◆ Problem requirements ◆
Present the lines below again, exactly as they stand.

◆ Input data ◆
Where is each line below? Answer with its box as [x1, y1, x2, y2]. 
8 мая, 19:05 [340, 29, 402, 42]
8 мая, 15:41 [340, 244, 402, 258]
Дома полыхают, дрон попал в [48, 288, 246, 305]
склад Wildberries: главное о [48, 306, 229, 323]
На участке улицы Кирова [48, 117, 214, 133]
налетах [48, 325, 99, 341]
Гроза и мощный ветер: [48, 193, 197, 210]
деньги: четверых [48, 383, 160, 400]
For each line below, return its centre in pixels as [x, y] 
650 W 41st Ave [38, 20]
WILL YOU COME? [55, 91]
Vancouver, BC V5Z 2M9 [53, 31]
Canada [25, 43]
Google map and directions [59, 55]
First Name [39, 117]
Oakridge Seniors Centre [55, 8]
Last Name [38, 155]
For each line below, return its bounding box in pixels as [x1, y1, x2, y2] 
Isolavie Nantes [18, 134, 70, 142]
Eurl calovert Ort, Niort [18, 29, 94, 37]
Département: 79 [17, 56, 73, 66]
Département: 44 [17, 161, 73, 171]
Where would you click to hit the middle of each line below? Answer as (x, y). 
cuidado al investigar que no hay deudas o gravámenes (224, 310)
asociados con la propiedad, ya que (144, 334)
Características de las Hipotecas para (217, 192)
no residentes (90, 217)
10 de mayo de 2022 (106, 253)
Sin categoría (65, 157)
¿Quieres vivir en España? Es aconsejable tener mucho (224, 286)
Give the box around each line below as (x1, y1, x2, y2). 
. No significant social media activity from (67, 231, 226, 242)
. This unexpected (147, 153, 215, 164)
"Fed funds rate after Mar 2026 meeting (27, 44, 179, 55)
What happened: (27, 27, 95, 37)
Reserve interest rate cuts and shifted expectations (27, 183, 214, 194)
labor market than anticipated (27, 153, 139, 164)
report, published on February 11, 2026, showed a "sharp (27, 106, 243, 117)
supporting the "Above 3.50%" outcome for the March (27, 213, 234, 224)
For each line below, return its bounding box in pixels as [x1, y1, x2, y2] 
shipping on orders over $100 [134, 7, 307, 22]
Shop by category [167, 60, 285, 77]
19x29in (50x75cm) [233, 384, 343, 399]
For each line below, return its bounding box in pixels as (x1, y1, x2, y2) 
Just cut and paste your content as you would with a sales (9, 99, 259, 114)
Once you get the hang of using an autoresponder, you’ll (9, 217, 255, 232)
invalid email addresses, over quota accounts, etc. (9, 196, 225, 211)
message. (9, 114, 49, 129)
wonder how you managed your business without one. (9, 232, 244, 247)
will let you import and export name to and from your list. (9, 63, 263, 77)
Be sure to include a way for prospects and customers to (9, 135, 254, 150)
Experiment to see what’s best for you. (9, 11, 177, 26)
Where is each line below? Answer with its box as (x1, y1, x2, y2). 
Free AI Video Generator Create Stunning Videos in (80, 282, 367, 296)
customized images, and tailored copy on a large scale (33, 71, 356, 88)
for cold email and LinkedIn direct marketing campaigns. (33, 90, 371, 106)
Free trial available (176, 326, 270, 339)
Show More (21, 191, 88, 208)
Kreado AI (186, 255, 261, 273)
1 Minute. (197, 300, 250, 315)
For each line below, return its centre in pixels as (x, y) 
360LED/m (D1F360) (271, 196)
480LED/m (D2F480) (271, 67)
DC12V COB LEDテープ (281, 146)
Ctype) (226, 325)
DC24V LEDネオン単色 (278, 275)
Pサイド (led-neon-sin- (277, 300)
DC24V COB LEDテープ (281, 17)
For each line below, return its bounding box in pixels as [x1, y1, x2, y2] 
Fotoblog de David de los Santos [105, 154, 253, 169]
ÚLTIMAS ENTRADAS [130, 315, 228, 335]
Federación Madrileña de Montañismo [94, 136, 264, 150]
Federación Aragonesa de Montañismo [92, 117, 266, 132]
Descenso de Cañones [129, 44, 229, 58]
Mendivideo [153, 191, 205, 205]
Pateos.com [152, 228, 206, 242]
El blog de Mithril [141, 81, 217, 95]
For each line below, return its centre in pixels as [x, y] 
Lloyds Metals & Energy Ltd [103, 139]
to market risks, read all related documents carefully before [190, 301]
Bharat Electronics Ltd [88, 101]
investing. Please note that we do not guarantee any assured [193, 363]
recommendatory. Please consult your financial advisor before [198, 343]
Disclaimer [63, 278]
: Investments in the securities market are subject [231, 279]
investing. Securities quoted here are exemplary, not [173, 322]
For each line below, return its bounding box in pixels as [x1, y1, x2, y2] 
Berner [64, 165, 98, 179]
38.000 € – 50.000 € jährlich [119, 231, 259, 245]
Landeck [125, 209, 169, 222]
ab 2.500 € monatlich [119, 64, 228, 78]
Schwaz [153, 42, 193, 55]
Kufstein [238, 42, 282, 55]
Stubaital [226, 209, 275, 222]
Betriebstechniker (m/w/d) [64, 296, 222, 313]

◆ Final answer ◆
Where is each line below? Answer with its box as [x1, y1, x2, y2]. 
8 мая, 19:05 [340, 29, 402, 42]
8 мая, 15:41 [340, 244, 402, 258]
Дома полыхают, дрон попал в [48, 288, 246, 305]
склад Wildberries: главное о [48, 306, 229, 323]
На участке улицы Кирова [48, 117, 214, 133]
налетах [48, 325, 99, 341]
Гроза и мощный ветер: [48, 193, 197, 210]
деньги: четверых [48, 383, 160, 400]
For each line below, return its centre in pixels as [x, y] 
650 W 41st Ave [38, 20]
WILL YOU COME? [55, 91]
Vancouver, BC V5Z 2M9 [53, 31]
Canada [25, 43]
Google map and directions [59, 55]
First Name [39, 117]
Oakridge Seniors Centre [55, 8]
Last Name [38, 155]
For each line below, return its bounding box in pixels as [x1, y1, x2, y2] 
Isolavie Nantes [18, 134, 70, 142]
Eurl calovert Ort, Niort [18, 29, 94, 37]
Département: 79 [17, 56, 73, 66]
Département: 44 [17, 161, 73, 171]
Where would you click to hit the middle of each line below? Answer as (x, y). 
cuidado al investigar que no hay deudas o gravámenes (224, 310)
asociados con la propiedad, ya que (144, 334)
Características de las Hipotecas para (217, 192)
no residentes (90, 217)
10 de mayo de 2022 (106, 253)
Sin categoría (65, 157)
¿Quieres vivir en España? Es aconsejable tener mucho (224, 286)
Give the box around each line below as (x1, y1, x2, y2). 
. No significant social media activity from (67, 231, 226, 242)
. This unexpected (147, 153, 215, 164)
"Fed funds rate after Mar 2026 meeting (27, 44, 179, 55)
What happened: (27, 27, 95, 37)
Reserve interest rate cuts and shifted expectations (27, 183, 214, 194)
labor market than anticipated (27, 153, 139, 164)
report, published on February 11, 2026, showed a "sharp (27, 106, 243, 117)
supporting the "Above 3.50%" outcome for the March (27, 213, 234, 224)
For each line below, return its bounding box in pixels as [x1, y1, x2, y2] 
shipping on orders over $100 [134, 7, 307, 22]
Shop by category [167, 60, 285, 77]
19x29in (50x75cm) [233, 384, 343, 399]
For each line below, return its bounding box in pixels as (x1, y1, x2, y2) 
Just cut and paste your content as you would with a sales (9, 99, 259, 114)
Once you get the hang of using an autoresponder, you’ll (9, 217, 255, 232)
invalid email addresses, over quota accounts, etc. (9, 196, 225, 211)
message. (9, 114, 49, 129)
wonder how you managed your business without one. (9, 232, 244, 247)
will let you import and export name to and from your list. (9, 63, 263, 77)
Be sure to include a way for prospects and customers to (9, 135, 254, 150)
Experiment to see what’s best for you. (9, 11, 177, 26)
Where is each line below? Answer with its box as (x1, y1, x2, y2). 
Free AI Video Generator Create Stunning Videos in (80, 282, 367, 296)
customized images, and tailored copy on a large scale (33, 71, 356, 88)
for cold email and LinkedIn direct marketing campaigns. (33, 90, 371, 106)
Free trial available (176, 326, 270, 339)
Show More (21, 191, 88, 208)
Kreado AI (186, 255, 261, 273)
1 Minute. (197, 300, 250, 315)
For each line below, return its centre in pixels as (x, y) 
360LED/m (D1F360) (271, 196)
480LED/m (D2F480) (271, 67)
DC12V COB LEDテープ (281, 146)
Ctype) (226, 325)
DC24V LEDネオン単色 (278, 275)
Pサイド (led-neon-sin- (277, 300)
DC24V COB LEDテープ (281, 17)
For each line below, return its bounding box in pixels as [x1, y1, x2, y2] 
Fotoblog de David de los Santos [105, 154, 253, 169]
ÚLTIMAS ENTRADAS [130, 315, 228, 335]
Federación Madrileña de Montañismo [94, 136, 264, 150]
Federación Aragonesa de Montañismo [92, 117, 266, 132]
Descenso de Cañones [129, 44, 229, 58]
Mendivideo [153, 191, 205, 205]
Pateos.com [152, 228, 206, 242]
El blog de Mithril [141, 81, 217, 95]
For each line below, return its centre in pixels as [x, y] 
Lloyds Metals & Energy Ltd [103, 139]
to market risks, read all related documents carefully before [190, 301]
Bharat Electronics Ltd [88, 101]
investing. Please note that we do not guarantee any assured [193, 363]
recommendatory. Please consult your financial advisor before [198, 343]
Disclaimer [63, 278]
: Investments in the securities market are subject [231, 279]
investing. Securities quoted here are exemplary, not [173, 322]
For each line below, return its bounding box in pixels as [x1, y1, x2, y2] 
Berner [64, 165, 98, 179]
38.000 € – 50.000 € jährlich [119, 231, 259, 245]
Landeck [125, 209, 169, 222]
ab 2.500 € monatlich [119, 64, 228, 78]
Schwaz [153, 42, 193, 55]
Kufstein [238, 42, 282, 55]
Stubaital [226, 209, 275, 222]
Betriebstechniker (m/w/d) [64, 296, 222, 313]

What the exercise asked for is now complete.